Un giorno mi chiederanno di raccontarti. Di descriverti. 
E io non dirò chi eri. Ma dov'eri. 
Perché tu sei un Luogo. 
Un Luogo dove esiste tutto ciò che altrove non c'è.

Archivio 38

 


(Prima pubblicazione: 10 agosto 2014)

seconda stella














Statale uno.
Ciao. Mi chiamo Carlo. Sono il fratello del Re.  Mi è stato fatto dono di un piccolo regno,  su un'isola a forma di uomo, ma senza braccia né gambe. La testa ce l'avrebbe, ma se l'hanno presa i francesi.  Anche il mio feudo è particolare. Largo venti metri, lungo duecentoventi chilometri.

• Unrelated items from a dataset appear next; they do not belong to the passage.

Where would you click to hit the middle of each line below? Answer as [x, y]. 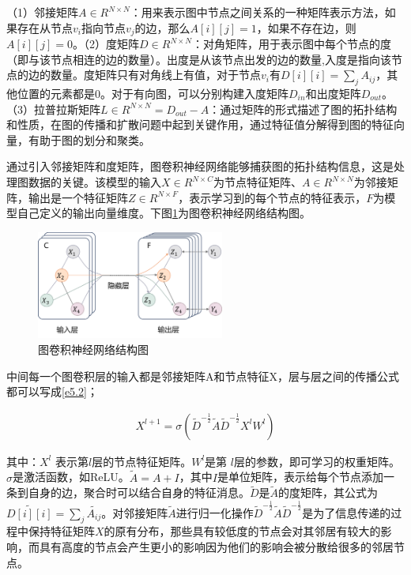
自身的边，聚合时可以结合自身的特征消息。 [139, 492]
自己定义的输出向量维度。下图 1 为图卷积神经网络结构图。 [164, 213]
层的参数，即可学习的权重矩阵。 [317, 461]
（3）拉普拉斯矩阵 [53, 109]
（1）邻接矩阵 [42, 12]
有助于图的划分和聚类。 [89, 139]
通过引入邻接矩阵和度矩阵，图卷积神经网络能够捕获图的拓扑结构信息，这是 [200, 166]
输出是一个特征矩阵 [78, 197]
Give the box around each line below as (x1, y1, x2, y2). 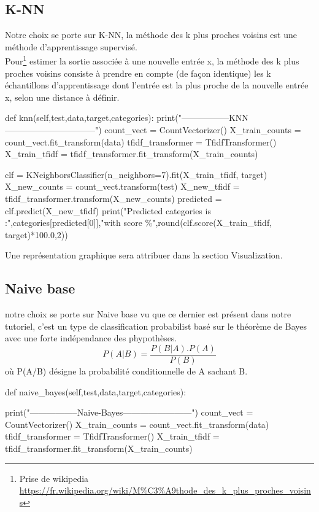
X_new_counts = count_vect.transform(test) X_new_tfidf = (5, 180, 240, 193)
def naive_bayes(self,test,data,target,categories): (5, 385, 186, 398)
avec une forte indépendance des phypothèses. (5, 332, 177, 344)
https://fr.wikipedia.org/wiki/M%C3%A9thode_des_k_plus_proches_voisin (19, 484, 311, 497)
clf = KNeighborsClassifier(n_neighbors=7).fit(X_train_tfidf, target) (5, 168, 267, 180)
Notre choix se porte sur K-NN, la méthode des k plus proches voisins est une (5, 28, 297, 41)
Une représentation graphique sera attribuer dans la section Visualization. (5, 249, 283, 262)
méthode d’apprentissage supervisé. (5, 40, 137, 53)
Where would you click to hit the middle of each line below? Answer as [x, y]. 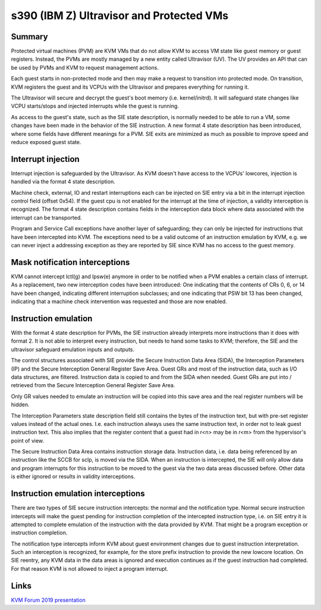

E siccome per uno di sangue reale, non è decoroso fare l'agricoltore, ci ho messo sopra della ghiaia, come la chiamano in Piemonte. Così, ogni giorno, un sacco di amici passano a trovarmi.
E io sono Felice.


venerdì 24 settembre 2021

Archivio 37


(Estratto da "Calendario del vento" - Prima pubblicazione  27 novembre 2016)


VE

Che lo vogliate o no, il venerdì è un giorno particolare. 
Scelgo con cura le parole. Ne misuro la lunghezza. Ne stimo la trasparenza e il colore, come si fa con i diamanti. Ne sento il peso, tenendole in mano. Perché non siano mai troppo pesanti. Né troppo poco. Perché, poggiate sul letto,  sprofondino leggermente, lasciando il loro segno incavato. Con la forma del desiderio.

















Archivio 36

 

(Prima pubblicazione 25 settembre 2017)

(Titolo originale "Archivio fotografico 2" - Estratto)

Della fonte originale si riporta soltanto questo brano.